G proteins, named after the fact they bond with guanine nucleotides, are largely responsible for intercellular communications within the human organism. These transmissions regulate such functions as hormone secretion, muscle contaction, and even cognition. These transmissions take place because of chemical reactions between enzymes that bind with the G proteins and change into enzymes that trigger other chemical reactions. These chemical reactions induce cellular changes to occur by increasing a certain enzyme or chemical, thus changing the production or consumption of another chemical.
Epinephrine, starts the reactions by stimulating effectors, called adenlyl cyclase, which in turn produces a second messanger, cyclic AMP. The cyclic AMP triggers the activation of adrenylyl cyclase. This communication would not be possible if not for the guanine nucleatides that allow the binding of the enzymes to occur. Not only does epinephrine trigger the chemical reactions by bonding to the guanine nucleotides, but they also trigger the production GDP by reducing GTP to its subserviant level.
Not all effectors are triggered by simply hormones. Cells in the retinal area of the eye are triggered by photons that strike rhodopsin. When the rhodospin it activates the G protein, transductin, to travel to the effector enzyme, and thus regulates the levels of soduim ions (Na+). The eye cells become hyperpolarized, thus producing a negative charge, signaling visual data to the brain.
The two afore mentioned receptors are just hundreds that exist in the human body. All the receptors employ the help of G proteins to produce such signals. G proteins regulate the transfer of signals by transfering and connecting chains of proteins, known as alpha, beta, and gamma.
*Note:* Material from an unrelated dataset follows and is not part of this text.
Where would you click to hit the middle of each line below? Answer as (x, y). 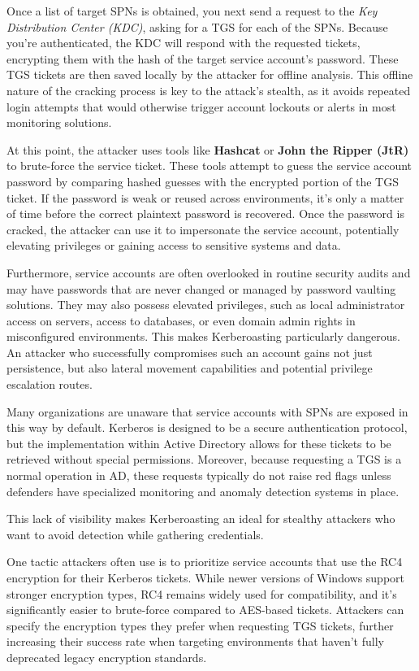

The combinations of the protein chains leads to an abundance of codes, with over one thousand combinations possible.
Before encoding the alpha, beta, and gamma subuntis, the three chains are bound together with the GDP unit. When the G protein enables the coding, the GDP detaches and sets out to work. The coding proteins then untangle, and code into their various functions. The G proteins therefore are simply timing and switching units, that trigger reactions to assume various functions.